Attila kicked his horse into an instant, furious gallop after them, scornful apparently of death or worse, and reared to a halt on the crest of the ridge and looked beyond. His men came up behind him, and surveyed the shallow valley that lay before them. The two horsemen had vanished over a farther ridge. Below, a huge ring-camp was burned into the dying grass. The Kutrigur Huns were gone.

A few miles further on they came upon further scenes of horror. A stunted thorn in a dry gully, a few last withered berries, deep red as ox-blood. Impaled on the long black thorns, were human hands, raggedly severed at the wrist. They stopped and stared, almost unable to comprehend this new atrocity. Eventually Attila spurred forward and examined the hands. Marmoreal white, unreal, a ragged ribbon of blood and skin around each wrist, they were small hands. Nearby, another thornbush was draped with intestines in grey and glistening coils.

‘They are afraid of us,’ said Chanat, trying to discern some good. ‘They are trying to frighten us off, as if they do not wish to fight us.’

‘They are not afraid of us,’ said Attila. ‘They are testing us to see whether we are afraid of them.’
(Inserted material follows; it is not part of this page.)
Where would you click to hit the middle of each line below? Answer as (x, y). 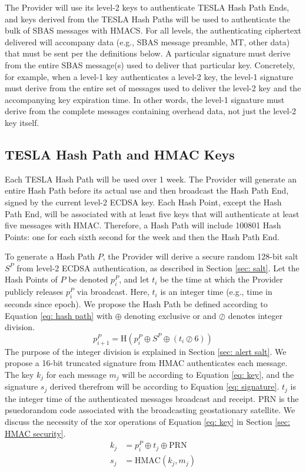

He gave the signal and they rode on. Most now rode with bows and a few arrows clutched ready in their fists. They had felt a fierce joy when hunting the saiga, and a burning pride in being alive throughout this journey, even in the harshest landscapes. But now they were hunting men, and where men are, there is also the light of good and the shadow of evil, and their hearts were grave and solemn and dutiful.